What the exercise asks
Quote the data exactly, first line to the line containing "models are similar", with no pictures.

(Collected data)
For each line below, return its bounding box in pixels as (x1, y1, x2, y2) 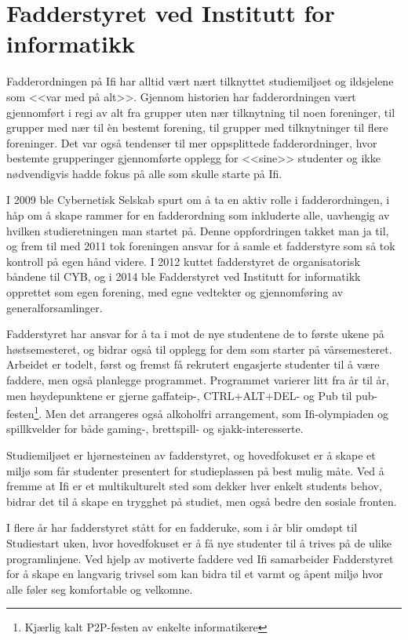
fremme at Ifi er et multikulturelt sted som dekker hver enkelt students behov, (6, 478, 382, 494)
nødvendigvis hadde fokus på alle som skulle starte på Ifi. (6, 165, 282, 181)
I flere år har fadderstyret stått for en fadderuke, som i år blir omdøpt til (6, 519, 358, 536)
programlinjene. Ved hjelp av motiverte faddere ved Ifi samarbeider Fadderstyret (6, 550, 394, 566)
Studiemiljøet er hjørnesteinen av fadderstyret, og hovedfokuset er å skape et (6, 447, 376, 464)
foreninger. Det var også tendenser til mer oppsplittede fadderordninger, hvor (6, 134, 377, 151)
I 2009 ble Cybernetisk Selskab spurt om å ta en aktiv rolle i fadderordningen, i (6, 191, 390, 208)
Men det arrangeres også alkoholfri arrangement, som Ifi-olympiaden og (45, 405, 389, 421)
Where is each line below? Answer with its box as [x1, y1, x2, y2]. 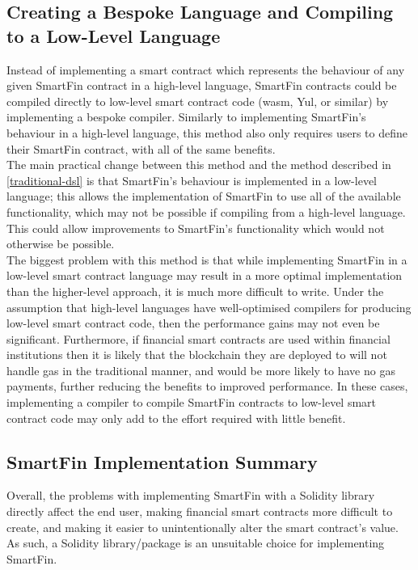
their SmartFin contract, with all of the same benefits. [6, 140, 276, 157]
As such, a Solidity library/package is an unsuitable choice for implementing [6, 534, 385, 551]
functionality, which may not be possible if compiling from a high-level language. [6, 203, 406, 220]
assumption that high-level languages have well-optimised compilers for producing [6, 298, 412, 315]
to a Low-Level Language [6, 23, 221, 48]
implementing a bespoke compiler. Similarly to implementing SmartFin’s [6, 108, 366, 125]
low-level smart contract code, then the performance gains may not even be [6, 315, 380, 331]
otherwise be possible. [6, 235, 115, 252]
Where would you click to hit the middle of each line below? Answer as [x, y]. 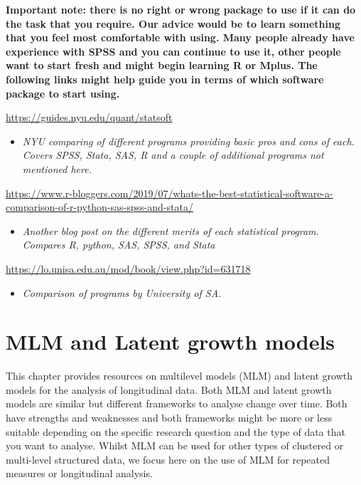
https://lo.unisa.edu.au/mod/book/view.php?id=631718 [128, 268]
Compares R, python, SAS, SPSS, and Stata [119, 245]
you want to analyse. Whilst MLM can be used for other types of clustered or [175, 445]
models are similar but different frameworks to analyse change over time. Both [177, 403]
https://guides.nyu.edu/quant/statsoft [89, 117]
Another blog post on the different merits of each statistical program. [171, 230]
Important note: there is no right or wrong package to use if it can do [181, 9]
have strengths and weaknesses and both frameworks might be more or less [169, 417]
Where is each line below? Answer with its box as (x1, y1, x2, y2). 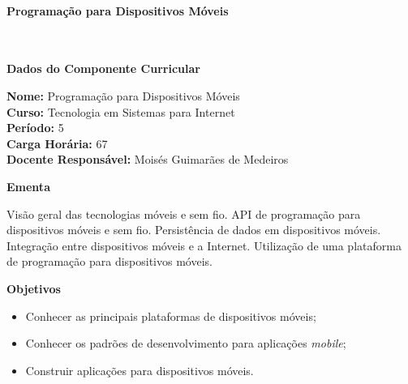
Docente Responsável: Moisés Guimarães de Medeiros (6, 151, 289, 168)
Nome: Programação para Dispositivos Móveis (6, 87, 240, 104)
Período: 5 (6, 119, 64, 136)
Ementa (6, 177, 50, 194)
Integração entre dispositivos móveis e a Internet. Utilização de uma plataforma (6, 237, 402, 254)
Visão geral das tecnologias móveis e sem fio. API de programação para (6, 205, 361, 222)
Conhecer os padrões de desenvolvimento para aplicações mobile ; (25, 335, 346, 352)
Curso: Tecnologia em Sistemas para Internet (6, 103, 235, 120)
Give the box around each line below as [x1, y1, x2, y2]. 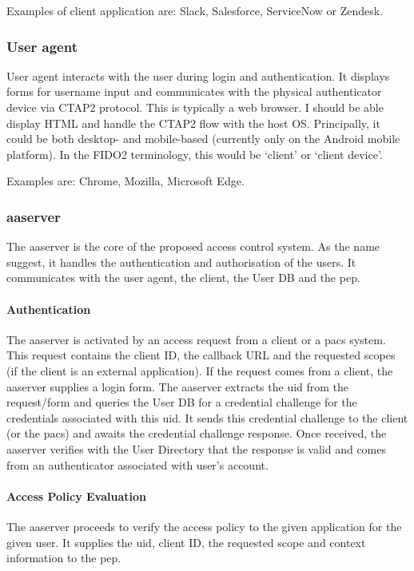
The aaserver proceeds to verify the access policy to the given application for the [6, 517, 402, 534]
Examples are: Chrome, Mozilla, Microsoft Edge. [6, 172, 245, 189]
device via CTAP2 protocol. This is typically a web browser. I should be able [6, 99, 384, 115]
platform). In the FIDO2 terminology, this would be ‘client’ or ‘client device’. [6, 145, 383, 162]
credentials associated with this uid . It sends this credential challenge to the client [6, 409, 408, 426]
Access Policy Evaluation [6, 487, 146, 504]
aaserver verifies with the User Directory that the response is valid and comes [6, 440, 387, 457]
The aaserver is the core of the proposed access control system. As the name [6, 238, 380, 255]

Answer for the task
For each line below, return its bounding box in pixels as (x1, y1, x2, y2) 
fremme at Ifi er et multikulturelt sted som dekker hver enkelt students behov, (6, 478, 382, 494)
nødvendigvis hadde fokus på alle som skulle starte på Ifi. (6, 165, 282, 181)
I flere år har fadderstyret stått for en fadderuke, som i år blir omdøpt til (6, 519, 358, 536)
programlinjene. Ved hjelp av motiverte faddere ved Ifi samarbeider Fadderstyret (6, 550, 394, 566)
Studiemiljøet er hjørnesteinen av fadderstyret, og hovedfokuset er å skape et (6, 447, 376, 464)
foreninger. Det var også tendenser til mer oppsplittede fadderordninger, hvor (6, 134, 377, 151)
I 2009 ble Cybernetisk Selskab spurt om å ta en aktiv rolle i fadderordningen, i (6, 191, 390, 208)
Men det arrangeres også alkoholfri arrangement, som Ifi-olympiaden og (45, 405, 389, 421)
Where is each line below? Answer with its box as [x1, y1, x2, y2]. 
their SmartFin contract, with all of the same benefits. [6, 140, 276, 157]
As such, a Solidity library/package is an unsuitable choice for implementing [6, 534, 385, 551]
functionality, which may not be possible if compiling from a high-level language. [6, 203, 406, 220]
assumption that high-level languages have well-optimised compilers for producing [6, 298, 412, 315]
to a Low-Level Language [6, 23, 221, 48]
implementing a bespoke compiler. Similarly to implementing SmartFin’s [6, 108, 366, 125]
low-level smart contract code, then the performance gains may not even be [6, 315, 380, 331]
otherwise be possible. [6, 235, 115, 252]
Where would you click to hit the middle of each line below? Answer as [x, y]. 
https://lo.unisa.edu.au/mod/book/view.php?id=631718 [128, 268]
Compares R, python, SAS, SPSS, and Stata [119, 245]
you want to analyse. Whilst MLM can be used for other types of clustered or [175, 445]
models are similar but different frameworks to analyse change over time. Both [177, 403]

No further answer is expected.